Claims based on general tort liability against manufacturers or healthcare professionals as well as claims based on the liability of the State are time-barred with the lapse of three years from the day on which the injured party learned or, exercising due diligence, could have learned about the damage and the person obliged to compensate for it. In addition, the claims become time barred regardless of the above after ten years from the day on which the event giving rise to the damage occurred.
However, this additional rule does not apply to cases of personal injury (bodily harm). Finally, personal injury claims of a minor cannot become time-barred earlier than two years after the minor becomes an adult.
In case of tort claims where the damage resulted from a crime (including criminal negligence), the claims become time-barred after 20 years from the time of the crime regardless of when the injured party learned about the damage and the person obliged to compensate for it.

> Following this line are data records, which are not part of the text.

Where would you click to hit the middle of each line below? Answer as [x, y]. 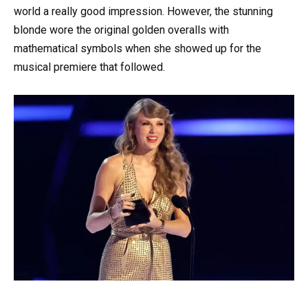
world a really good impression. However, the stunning [143, 11]
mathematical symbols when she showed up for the [137, 48]
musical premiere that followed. [89, 67]
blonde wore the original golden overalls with [121, 30]
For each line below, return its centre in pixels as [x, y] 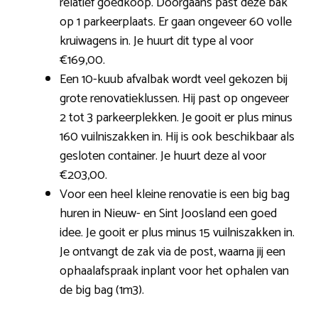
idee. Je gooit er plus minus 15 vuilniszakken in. [177, 233]
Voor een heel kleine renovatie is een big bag [175, 195]
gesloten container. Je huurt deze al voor [163, 157]
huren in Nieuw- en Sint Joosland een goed [168, 214]
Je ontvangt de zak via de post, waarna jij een [172, 252]
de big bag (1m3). [102, 291]
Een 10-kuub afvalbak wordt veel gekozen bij [174, 80]
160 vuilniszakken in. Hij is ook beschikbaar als [177, 137]
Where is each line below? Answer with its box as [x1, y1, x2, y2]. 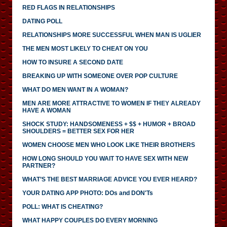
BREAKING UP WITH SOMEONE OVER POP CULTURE [22, 72, 178, 80]
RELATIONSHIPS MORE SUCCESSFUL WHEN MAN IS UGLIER [22, 31, 201, 39]
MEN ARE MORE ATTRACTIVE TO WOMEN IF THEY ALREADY [22, 99, 201, 107]
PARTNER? [22, 162, 55, 169]
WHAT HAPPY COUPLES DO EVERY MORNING [22, 216, 158, 224]
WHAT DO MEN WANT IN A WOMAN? [22, 86, 128, 93]
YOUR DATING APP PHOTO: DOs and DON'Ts [22, 189, 153, 197]
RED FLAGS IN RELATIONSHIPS [22, 4, 115, 11]
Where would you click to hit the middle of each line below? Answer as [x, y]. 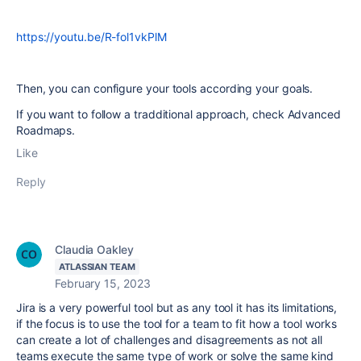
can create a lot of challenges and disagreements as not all [170, 340]
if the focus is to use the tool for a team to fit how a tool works [176, 324]
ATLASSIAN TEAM [97, 267]
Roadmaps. [48, 130]
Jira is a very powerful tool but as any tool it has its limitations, [177, 307]
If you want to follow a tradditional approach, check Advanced [178, 114]
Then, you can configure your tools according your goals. [165, 88]
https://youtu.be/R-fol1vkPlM [91, 37]
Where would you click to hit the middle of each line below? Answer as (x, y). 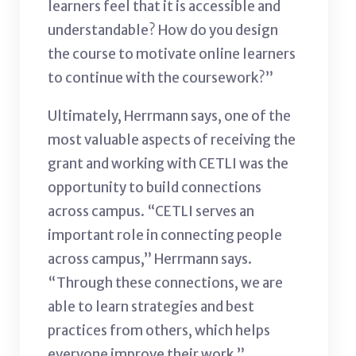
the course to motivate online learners (172, 54)
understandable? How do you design (163, 30)
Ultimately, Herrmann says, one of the (169, 116)
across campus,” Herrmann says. (150, 259)
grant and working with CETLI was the (168, 163)
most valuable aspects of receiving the (172, 139)
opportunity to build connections (155, 187)
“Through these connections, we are (165, 282)
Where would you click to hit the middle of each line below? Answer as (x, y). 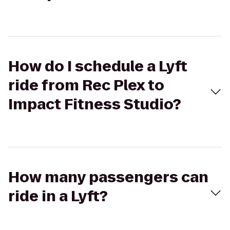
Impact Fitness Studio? (95, 104)
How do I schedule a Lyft (98, 66)
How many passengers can (108, 177)
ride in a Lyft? (58, 196)
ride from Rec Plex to (86, 85)
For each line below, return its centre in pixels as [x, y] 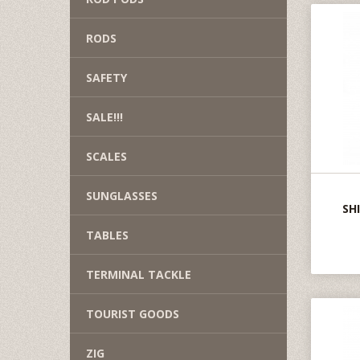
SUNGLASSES [122, 196]
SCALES [106, 156]
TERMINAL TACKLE [139, 274]
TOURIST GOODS [133, 314]
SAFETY [106, 78]
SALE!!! [104, 117]
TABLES [107, 235]
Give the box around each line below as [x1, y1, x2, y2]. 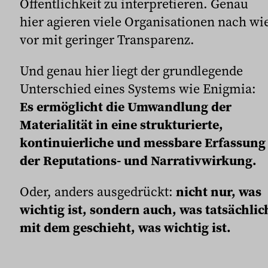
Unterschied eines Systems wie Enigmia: [20, 79, 256, 98]
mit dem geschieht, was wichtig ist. [20, 218, 231, 236]
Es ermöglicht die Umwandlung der [20, 97, 232, 115]
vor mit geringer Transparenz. [20, 30, 194, 48]
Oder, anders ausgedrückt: [20, 182, 176, 200]
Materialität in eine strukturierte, [20, 115, 223, 133]
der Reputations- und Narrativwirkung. [20, 151, 257, 169]
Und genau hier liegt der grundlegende [20, 61, 243, 80]
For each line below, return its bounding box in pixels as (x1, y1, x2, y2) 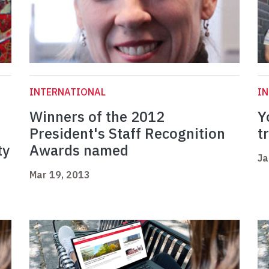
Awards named (29, 141, 128, 160)
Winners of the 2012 (29, 107, 165, 127)
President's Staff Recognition (29, 124, 225, 144)
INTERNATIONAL (29, 86, 106, 98)
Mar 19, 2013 (29, 169, 90, 181)
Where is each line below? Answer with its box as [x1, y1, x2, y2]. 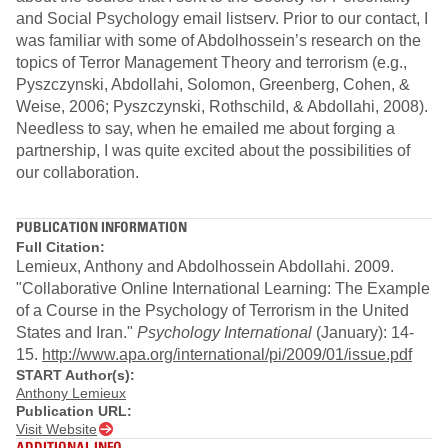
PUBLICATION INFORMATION [16, 218, 187, 236]
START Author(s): [16, 366, 135, 383]
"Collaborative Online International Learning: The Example [16, 279, 430, 297]
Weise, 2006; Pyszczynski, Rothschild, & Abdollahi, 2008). [16, 98, 428, 116]
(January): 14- [312, 323, 414, 341]
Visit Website [16, 420, 97, 437]
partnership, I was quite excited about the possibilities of [16, 142, 410, 160]
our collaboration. [16, 164, 139, 182]
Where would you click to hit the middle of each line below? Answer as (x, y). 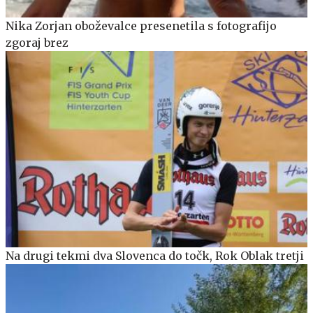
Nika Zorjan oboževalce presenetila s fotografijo (141, 26)
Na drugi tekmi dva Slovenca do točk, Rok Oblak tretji (155, 255)
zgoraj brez (37, 42)
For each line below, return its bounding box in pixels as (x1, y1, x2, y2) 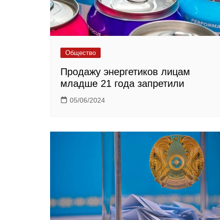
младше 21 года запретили (60, 78, 184, 89)
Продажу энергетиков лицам (60, 66, 190, 78)
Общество (65, 49, 96, 57)
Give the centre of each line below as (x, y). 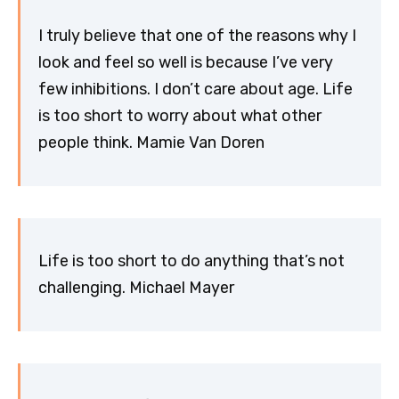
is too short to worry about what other (180, 116)
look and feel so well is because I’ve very (186, 63)
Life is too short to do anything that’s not (191, 261)
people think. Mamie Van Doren (151, 143)
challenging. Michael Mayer (136, 288)
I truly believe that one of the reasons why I (197, 36)
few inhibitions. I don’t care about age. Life (195, 90)
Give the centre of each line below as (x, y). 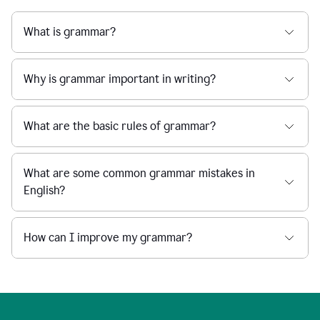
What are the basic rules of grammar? (120, 126)
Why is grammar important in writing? (120, 79)
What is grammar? (70, 32)
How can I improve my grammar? (108, 238)
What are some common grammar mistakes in (139, 174)
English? (44, 191)

2.4 Which damages can be compensated?
The injured person is entitled to full compensation which includes:
- reimbursement of all costs incurred in connection with the person’s treatment (costs connected with the injured person's stay in hospital, specialist appointments, costs of drugs or additional nursing or rehabilitation care). It is argued that such costs may also include travel expenses for relatives visiting the injured party, especially if the injured party is a minor;
- costs of training for another occupation if the injured worker has become disabled;
- disability benefit for a partial or total loss of ability to work or to compensate for increased needs or loss of future prospects;
- compensation to the injured party for the harm suffered; and
- compensation for the closest family in case of the death of the injured person or bodily harm resulting in loss of connection with the family.
2.5 Is it possible to claim compensation directly to the insurance company of the damaging party?
In general, only an insured person under a policy has a right to raise a claim resulting from an insurance contract directly against an insurance company. However, in the case of third-party liability insurance, a prospective third-party claimant who has suffered a loss as a result of the actions and / or omissions of the insured has a right to raise a claim directly against the insurance company (so-called actio directa).
In practice, to successfully raise a claim against an insurer, the prospective third-party claimant must possess the data of the given insurer and the insurance policy itself. This can be burdensome - as a rule, an insured party does not have to reveal such information (except for inter alia healthcare professionals who are obliged to provide information about their compulsory third-party civil liability insurance upon request of a patient).